Your instructions:
What you write must match, character for character, the lines from the one with "Pascabanjir di" down to the one with "Maternale Gezondheid, onder" in the listing below, minus its pictures.

Data shown:

..............................

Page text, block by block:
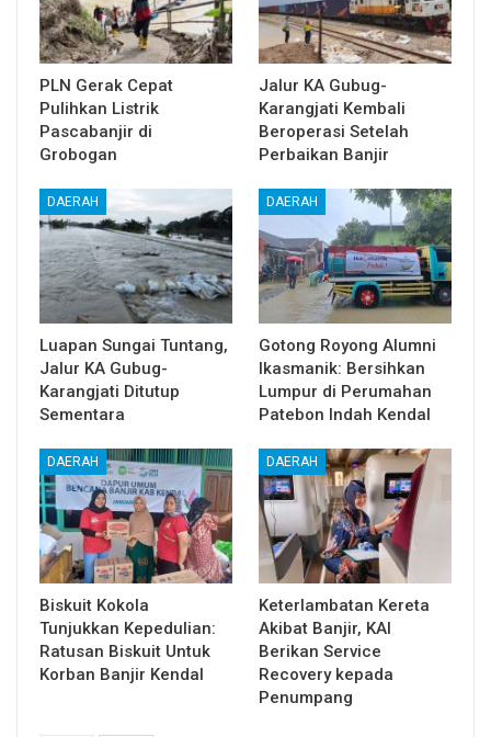
PLN Gerak Cepat
Pulihkan Listrik
Pascabanjir di
Grobogan
Jalur KA Gubug-
Karangjati Kembali
Beroperasi Setelah
Perbaikan Banjir
DAERAH
Luapan Sungai Tuntang,
Jalur KA Gubug-
Karangjati Ditutup
Sementara
DAERAH
Gotong Royong Alumni
Ikasmanik: Bersihkan
Lumpur di Perumahan
Patebon Indah Kendal
DAERAH
Biskuit Kokola
Tunjukkan Kepedulian:
Ratusan Biskuit Untuk
Korban Banjir Kendal
DAERAH
Keterlambatan Kereta
Akibat Banjir, KAI
Berikan Service
Recovery kepada
Penumpang
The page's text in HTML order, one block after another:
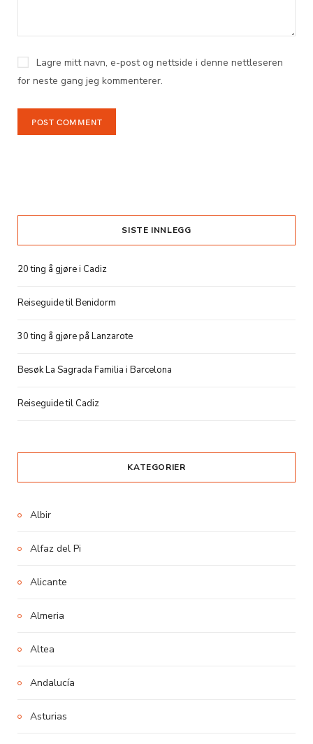
Lagre mitt navn, e-post og nettside i denne nettleseren
for neste gang jeg kommenterer.
SISTE INNLEGG
20 ting å gjøre i Cadiz
Reiseguide til Benidorm
30 ting å gjøre på Lanzarote
Besøk La Sagrada Familia i Barcelona
Reiseguide til Cadiz
KATEGORIER
Albir
Alfaz del Pi
Alicante
Almeria
Altea
Andalucía
Asturias
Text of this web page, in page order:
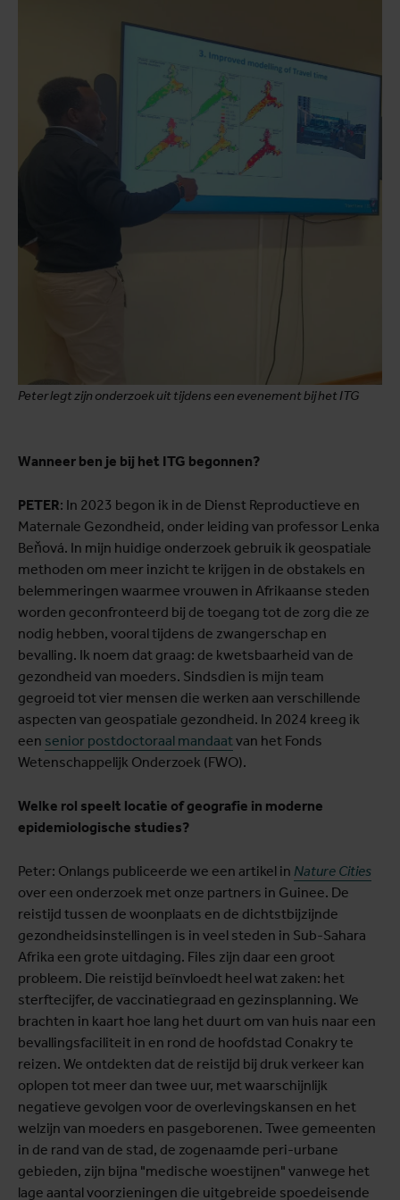
Peter legt zijn onderzoek uit tijdens een evenement bij het ITG
Wanneer ben je bij het ITG begonnen?
PETER: In 2023 begon ik in de Dienst Reproductieve en
Maternale Gezondheid, onder leiding van professor Lenka
Beňová. In mijn huidige onderzoek gebruik ik geospatiale
methoden om meer inzicht te krijgen in de obstakels en
belemmeringen waarmee vrouwen in Afrikaanse steden
worden geconfronteerd bij de toegang tot de zorg die ze
nodig hebben, vooral tijdens de zwangerschap en
bevalling. Ik noem dat graag: de kwetsbaarheid van de
gezondheid van moeders. Sindsdien is mijn team
gegroeid tot vier mensen die werken aan verschillende
aspecten van geospatiale gezondheid. In 2024 kreeg ik
een senior postdoctoraal mandaatvan het Fonds
Wetenschappelijk Onderzoek (FWO).
Welke rol speelt locatie of geografie in moderne
epidemiologische studies?
Peter: Onlangs publiceerde we een artikel in Nature Cities
over een onderzoek met onze partners in Guinee. De
reistijd tussen de woonplaats en de dichtstbijzijnde
gezondheidsinstellingen is in veel steden in Sub-Sahara
Afrika een grote uitdaging. Files zijn daar een groot
probleem. Die reistijd beïnvloedt heel wat zaken: het
sterftecijfer, de vaccinatiegraad en gezinsplanning. We
brachten in kaart hoe lang het duurt om van huis naar een
bevallingsfaciliteit in en rond de hoofdstad Conakry te
reizen. We ontdekten dat de reistijd bij druk verkeer kan
oplopen tot meer dan twee uur, met waarschijnlijk
negatieve gevolgen voor de overlevingskansen en het
welzijn van moeders en pasgeborenen. Twee gemeenten
in de rand van de stad, de zogenaamde peri-urbane
gebieden, zijn bijna "medische woestijnen" vanwege het
lage aantal voorzieningen die uitgebreide spoedeisende
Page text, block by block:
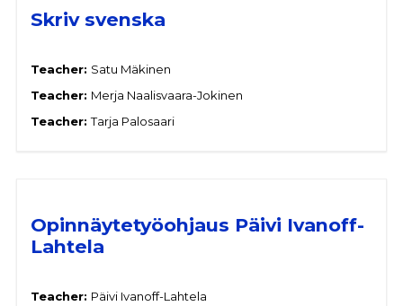
Skriv svenska
Teacher: Satu Mäkinen
Teacher: Merja Naalisvaara-Jokinen
Teacher:Tarja Palosaari
Opinnäytetyöohjaus Päivi Ivanoff-
Lahtela
Teacher: Päivi Ivanoff-Lahtela
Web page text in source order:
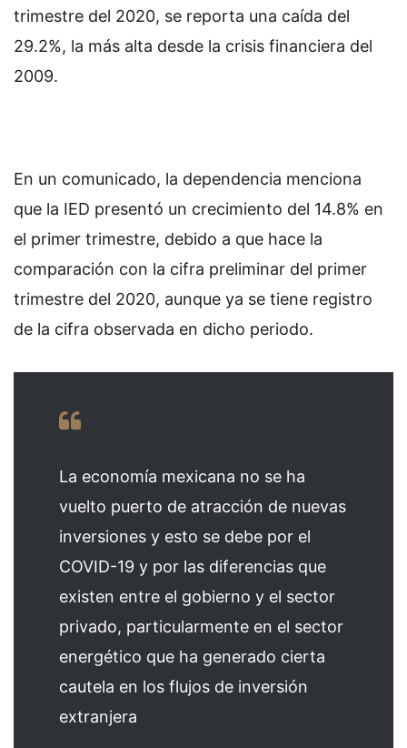
trimestre del 2020, se reporta una caída del
29.2%, la más alta desde la crisis financiera del
2009.
En un comunicado, la dependencia menciona
que la IED presentó un crecimiento del 14.8% en
el primer trimestre, debido a que hace la
comparación con la cifra preliminar del primer
trimestre del 2020, aunque ya se tiene registro
de la cifra observada en dicho periodo.
La economía mexicana no se ha
vuelto puerto de atracción de nuevas
inversiones y esto se debe por el
COVID-19 y por las diferencias que
existen entre el gobierno y el sector
privado, particularmente en el sector
energético que ha generado cierta
cautela en los flujos de inversión
extranjera
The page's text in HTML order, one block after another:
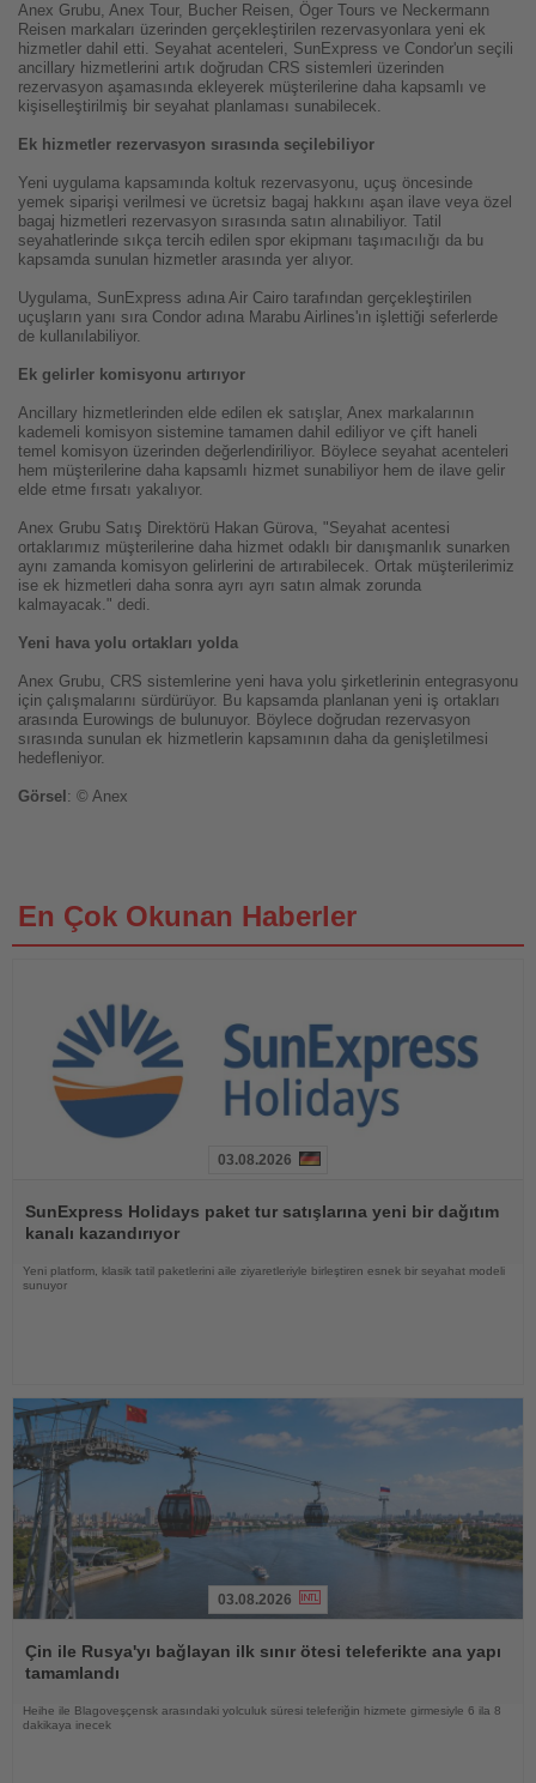
Anex Grubu, Anex Tour, Bucher Reisen, Öger Tours ve Neckermann
Reisen markaları üzerinden gerçekleştirilen rezervasyonlara yeni ek
hizmetler dahil etti. Seyahat acenteleri, SunExpress ve Condor'un seçili
ancillary hizmetlerini artık doğrudan CRS sistemleri üzerinden
rezervasyon aşamasında ekleyerek müşterilerine daha kapsamlı ve
kişiselleştirilmiş bir seyahat planlaması sunabilecek.
Ek hizmetler rezervasyon sırasında seçilebiliyor
Yeni uygulama kapsamında koltuk rezervasyonu, uçuş öncesinde
yemek siparişi verilmesi ve ücretsiz bagaj hakkını aşan ilave veya özel
bagaj hizmetleri rezervasyon sırasında satın alınabiliyor. Tatil
seyahatlerinde sıkça tercih edilen spor ekipmanı taşımacılığı da bu
kapsamda sunulan hizmetler arasında yer alıyor.
Uygulama, SunExpress adına Air Cairo tarafından gerçekleştirilen
uçuşların yanı sıra Condor adına Marabu Airlines'ın işlettiği seferlerde
de kullanılabiliyor.
Ek gelirler komisyonu artırıyor
Ancillary hizmetlerinden elde edilen ek satışlar, Anex markalarının
kademeli komisyon sistemine tamamen dahil ediliyor ve çift haneli
temel komisyon üzerinden değerlendiriliyor. Böylece seyahat acenteleri
hem müşterilerine daha kapsamlı hizmet sunabiliyor hem de ilave gelir
elde etme fırsatı yakalıyor.
Anex Grubu Satış Direktörü Hakan Gürova, "Seyahat acentesi
ortaklarımız müşterilerine daha hizmet odaklı bir danışmanlık sunarken
aynı zamanda komisyon gelirlerini de artırabilecek. Ortak müşterilerimiz
ise ek hizmetleri daha sonra ayrı ayrı satın almak zorunda
kalmayacak." dedi.
Yeni hava yolu ortakları yolda
Anex Grubu, CRS sistemlerine yeni hava yolu şirketlerinin entegrasyonu
için çalışmalarını sürdürüyor. Bu kapsamda planlanan yeni iş ortakları
arasında Eurowings de bulunuyor. Böylece doğrudan rezervasyon
sırasında sunulan ek hizmetlerin kapsamının daha da genişletilmesi
hedefleniyor.
Görsel : © Anex
En Çok Okunan Haberler
Oku
03.08.2026
SunExpress Holidays paket tur satışlarına yeni bir dağıtım
kanalı kazandırıyor
Yeni platform, klasik tatil paketlerini aile ziyaretleriyle birleştiren esnek bir seyahat modeli
sunuyor
Oku
03.08.2026
Çin ile Rusya'yı bağlayan ilk sınır ötesi teleferikte ana yapı
tamamlandı
Heihe ile Blagoveşçensk arasındaki yolculuk süresi teleferiğin hizmete girmesiyle 6 ila 8
dakikaya inecek
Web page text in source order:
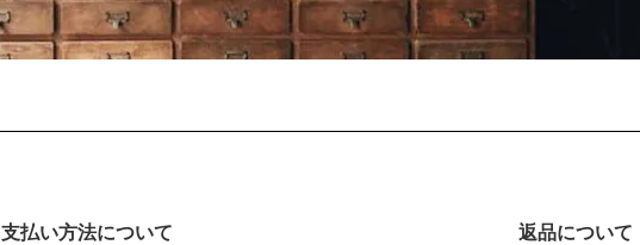
支払い方法について 返品について
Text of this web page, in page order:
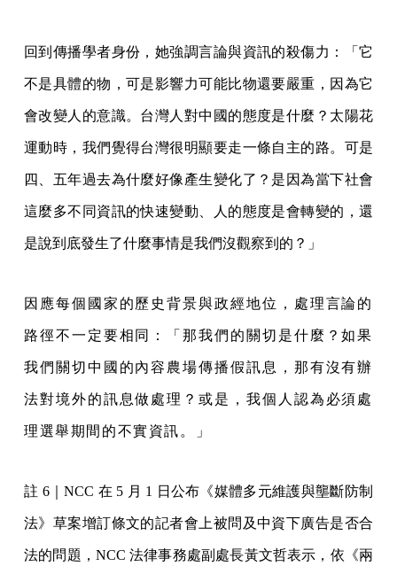
回到傳播學者身份，她強調言論與資訊的殺傷力：「它
不是具體的物，可是影響力可能比物還要嚴重，因為它
會改變人的意識。台灣人對中國的態度是什麼？太陽花
運動時，我們覺得台灣很明顯要走一條自主的路。可是
四、五年過去為什麼好像產生變化了？是因為當下社會
這麼多不同資訊的快速變動、人的態度是會轉變的，還
是說到底發生了什麼事情是我們沒觀察到的？」
因應每個國家的歷史背景與政經地位，處理言論的
路徑不一定要相同：「那我們的關切是什麼？如果
我們關切中國的內容農場傳播假訊息，那有沒有辦
法對境外的訊息做處理？或是，我個人認為必須處
理選舉期間的不實資訊。」
註 6｜NCC 在 5 月 1 日公布《媒體多元維護與壟斷防制
法》草案增訂條文的記者會上被問及中資下廣告是否合
法的問題，NCC 法律事務處副處長黃文哲表示，依《兩
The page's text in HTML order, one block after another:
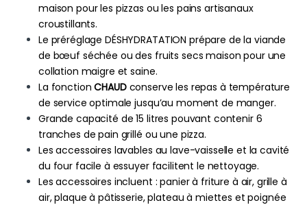
maison pour les pizzas ou les pains artisanaux
croustillants.
Le préréglage DÉSHYDRATATION prépare de la viande
de bœuf séchée ou des fruits secs maison pour une
collation maigre et saine.
La fonctionCHAUDconserve les repas à température
de service optimale jusqu’au moment de manger.
Grande capacité de 15 litres pouvant contenir 6
tranches de pain grillé ou une pizza.
Les accessoires lavables au lave-vaisselle et la cavité
du four facile à essuyer facilitent le nettoyage.
Les accessoires incluent : panier à friture à air, grille à
air, plaque à pâtisserie, plateau à miettes et poignée
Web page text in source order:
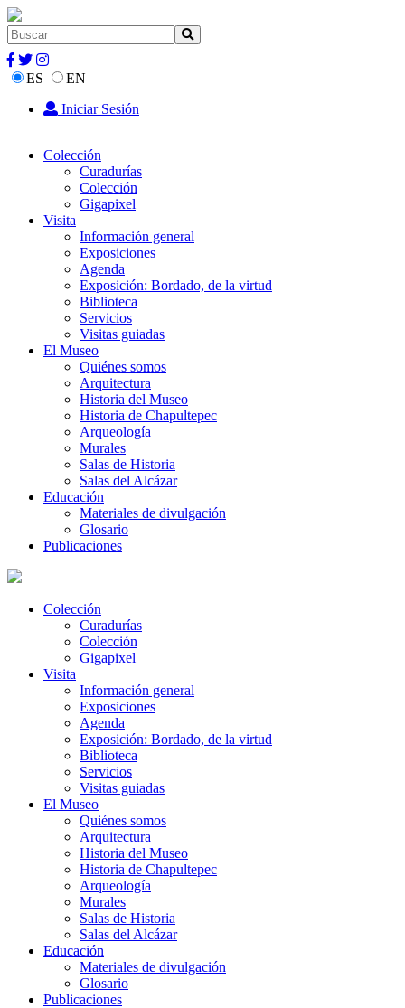
ES
EN
Iniciar Sesión
Colección
Curadurías
Colección
Gigapixel
Visita
Información general
Exposiciones
Agenda
Exposición: Bordado, de la virtud
Biblioteca
Servicios
Visitas guiadas
El Museo
Quiénes somos
Arquitectura
Historia del Museo
Historia de Chapultepec
Arqueología
Murales
Salas de Historia
Salas del Alcázar
Educación
Materiales de divulgación
Glosario
Publicaciones
Colección
Curadurías
Colección
Gigapixel
Visita
Información general
Exposiciones
Agenda
Exposición: Bordado, de la virtud
Biblioteca
Servicios
Visitas guiadas
El Museo
Quiénes somos
Arquitectura
Historia del Museo
Historia de Chapultepec
Arqueología
Murales
Salas de Historia
Salas del Alcázar
Educación
Materiales de divulgación
Glosario
Publicaciones
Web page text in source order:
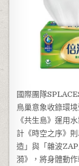
國際團隊
鳥巢意象收錄環
《共生島》運用
計《時空之序》
造」與「雜波
漪》，將身體動
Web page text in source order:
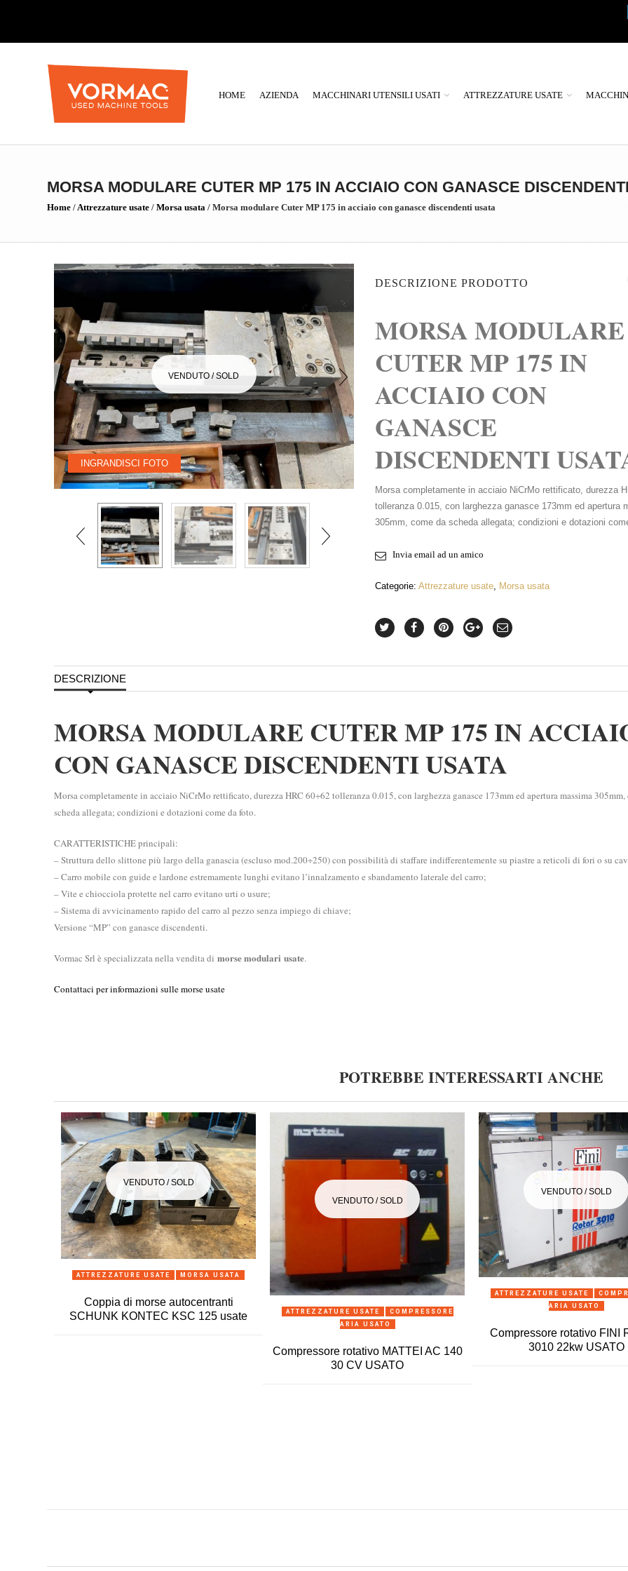
HOME AZIENDA MACCHINARI UTENSILI USATI ATTREZZATURE USATE
MORSA MODULARE CUTER MP 175 IN ACCIAIO CON GANASCE
Home /Attrezzature usate / Morsa usata / Morsa modulare Cuter MP 175 in acciaio con ganasce discendenti usata
VENDUTO / SOLD
INGRANDISCI FOTO INGRANDISCI FOTO
DESCRIZIONE PRODOTTO
MORSA MODULARE
CUTER MP 175 IN
ACCIAIO CON
GANASCE
DISCENDENTI
Morsa completamente in acciaio NiCrMo rettificato, durezza
tolleranza 0.015, con larghezza ganasce 173mm ed apertura
305mm, come da scheda allegata; condizioni e dotazioni
Invia email ad un amico
Categorie: Attrezzature usate, Morsa usata
DESCRIZIONE
MORSA MODULARE CUTER MP 175 IN
CON GANASCE DISCENDENTI USATA
Morsa completamente in acciaio NiCrMo rettificato, durezza HRC 60÷62 tolleranza 0.015, con larghezza ganasce 173mm ed apertura massima 305mm,
scheda allegata; condizioni e dotazioni come da foto.
CARATTERISTICHE principali:
– Struttura dello slittone più largo della ganascia (escluso mod.200÷250) con possibilità di staffare indifferentemente su piastre a reticoli di fori o su
– Carro mobile con guide e lardone estremamente lunghi evitano l’innalzamento e sbandamento laterale del carro;
– Vite e chiocciola protette nel carro evitano urti o usure;
– Sistema di avvicinamento rapido del carro al pezzo senza impiego di chiave;
Versione “MP” con ganasce discendenti.
Vormac Srl è specializzata nella vendita di morse modulari usate.
Contattaci per informazioni sulle morse usate
POTREBBE INTERESSARTI ANCHE
VENDUTO / SOLD
ANTEPRIMA
ATTREZZATURE USATE MORSA USATA
Coppia di morse autocentranti
SCHUNK KONTEC KSC 125 usate
VENDUTO / SOLD
ANTEPRIMA
ATTREZZATURE USATE
COMPRESSORE
ARIA USATO
Compressore rotativo MATTEI AC 140
30 CV USATO
VENDUTO / SOLD
ANTEPRIMA
ATTREZZATURE USATE
ARIA USATO
Compressore rotativo FINI
3010 22kw USATO
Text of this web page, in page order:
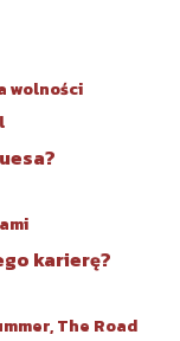
wolności
karierę?
The Road

..............................

Final answer:
Pascabanjir di
Grobogan
Jalur KA Gubug-
Karangjati Kembali
Beroperasi Setelah
Perbaikan Banjir
DAERAH
Luapan Sungai Tuntang,
Jalur KA Gubug-
Karangjati Ditutup
Sementara
DAERAH
Gotong Royong Alumni
Ikasmanik: Bersihkan
Lumpur di Perumahan
Patebon Indah Kendal
DAERAH
Biskuit Kokola
Tunjukkan Kepedulian:
Ratusan Biskuit Untuk
Korban Banjir Kendal
DAERAH
Keterlambatan Kereta
Akibat Banjir, KAI
Berikan Service
Recovery kepada
Penumpang
The page's text in HTML order, one block after another:
Lagre mitt navn, e-post og nettside i denne nettleseren
for neste gang jeg kommenterer.
SISTE INNLEGG
20 ting å gjøre i Cadiz
Reiseguide til Benidorm
30 ting å gjøre på Lanzarote
Besøk La Sagrada Familia i Barcelona
Reiseguide til Cadiz
KATEGORIER
Albir
Alfaz del Pi
Alicante
Almeria
Altea
Andalucía
Asturias
Text of this web page, in page order:
Peter legt zijn onderzoek uit tijdens een evenement bij het ITG
Wanneer ben je bij het ITG begonnen?
PETER: In 2023 begon ik in de Dienst Reproductieve en
Maternale Gezondheid, onder leiding van professor Lenka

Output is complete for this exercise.